■ **Action item**
What's wanted is each entry repeated verbatim, minus its images.
##### Information given
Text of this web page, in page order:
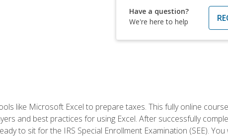
Have a question?
We're here to help
like Microsoft Excel to prepare taxes. This fully online
and best practices for using Excel. After successfully
to sit for the IRS Special Enrollment Examination (SEE). You
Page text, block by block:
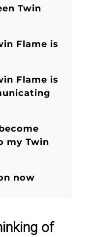
Twin
Flame is
Flame is
my Twin
now
of
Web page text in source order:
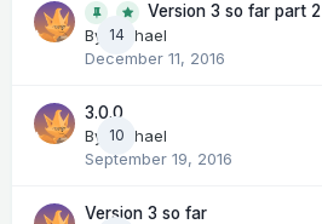
14
Version 3 so far part 2
By
Michael
December 11, 2016
10
3.0.0
By
Michael
September 19, 2016
Version 3 so far
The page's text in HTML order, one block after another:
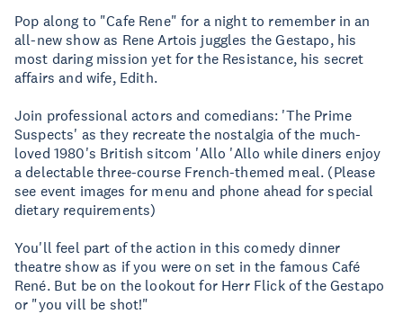
Pop along to "Cafe Rene" for a night to remember in an
all-new show as Rene Artois juggles the Gestapo, his
most daring mission yet for the Resistance, his secret
affairs and wife, Edith.
Join professional actors and comedians: 'The Prime
Suspects' as they recreate the nostalgia of the much-
loved 1980's British sitcom 'Allo 'Allo while diners enjoy
a delectable three-course French-themed meal. (Please
see event images for menu and phone ahead for special
dietary requirements)
You'll feel part of the action in this comedy dinner
theatre show as if you were on set in the famous Café
René. But be on the lookout for Herr Flick of the Gestapo
or "you vill be shot!"
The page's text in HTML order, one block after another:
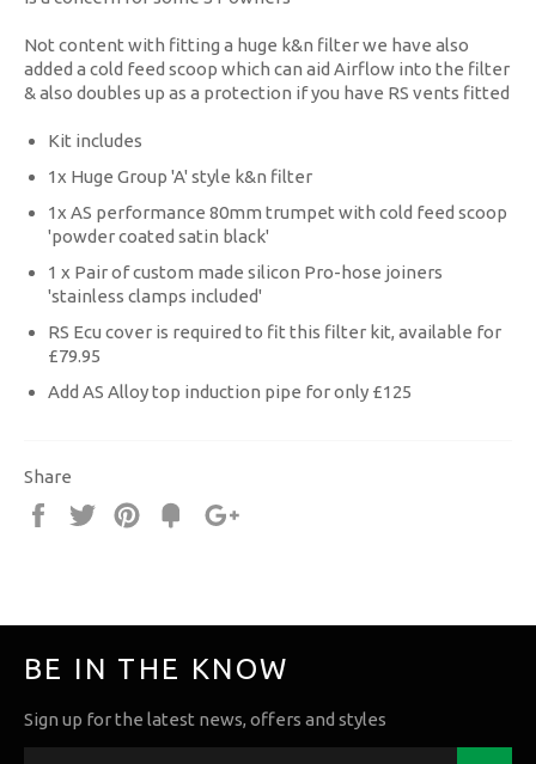
Not content with fitting a huge k&n filter we have also
added a cold feed scoop which can aid Airflow into the filter
& also doubles up as a protection if you have RS vents fitted
Kit includes
1x Huge Group 'A' style k&n filter
1x AS performance 80mm trumpet with cold feed scoop
'powder coated satin black'
1 x Pair of custom made silicon Pro-hose joiners
'stainless clamps included'
RS Ecu cover is required to fit this filter kit, available for
£79.95
Add AS Alloy top induction pipe for only £125
Share
Share
Tweet Pin
Fancy
BE IN THE KNOW
Sign up for the latest news, offers and styles
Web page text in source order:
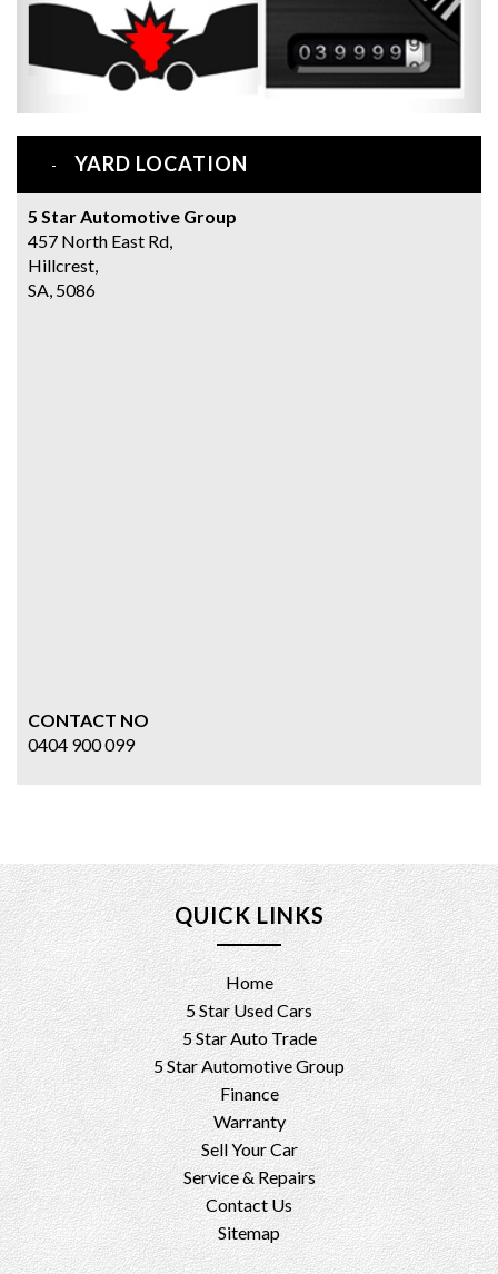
##########
■ **Exercise output**
Text of this web page, in page order:
Have a question?
We're here to help
like Microsoft Excel to prepare taxes. This fully online
and best practices for using Excel. After successfully
to sit for the IRS Special Enrollment Examination (SEE). You
Page text, block by block:
Twin
Flame is
Flame is
my Twin
now
of
Web page text in source order:
14
Version 3 so far part 2
By
Michael
December 11, 2016
10
3.0.0
By
Michael
September 19, 2016
Version 3 so far
The page's text in HTML order, one block after another:
Pop along to "Cafe Rene" for a night to remember in an
all-new show as Rene Artois juggles the Gestapo, his
most daring mission yet for the Resistance, his secret
affairs and wife, Edith.
Join professional actors and comedians: 'The Prime
Suspects' as they recreate the nostalgia of the much-
loved 1980's British sitcom 'Allo 'Allo while diners enjoy
a delectable three-course French-themed meal. (Please
see event images for menu and phone ahead for special
dietary requirements)
You'll feel part of the action in this comedy dinner
theatre show as if you were on set in the famous Café
René. But be on the lookout for Herr Flick of the Gestapo
or "you vill be shot!"
The page's text in HTML order, one block after another:
Not content with fitting a huge k&n filter we have also
added a cold feed scoop which can aid Airflow into the filter
& also doubles up as a protection if you have RS vents fitted
Kit includes
1x Huge Group 'A' style k&n filter
1x AS performance 80mm trumpet with cold feed scoop
'powder coated satin black'
1 x Pair of custom made silicon Pro-hose joiners
'stainless clamps included'
RS Ecu cover is required to fit this filter kit, available for
£79.95
Add AS Alloy top induction pipe for only £125
Share
Share
Tweet Pin
Fancy
BE IN THE KNOW
Sign up for the latest news, offers and styles
Web page text in source order:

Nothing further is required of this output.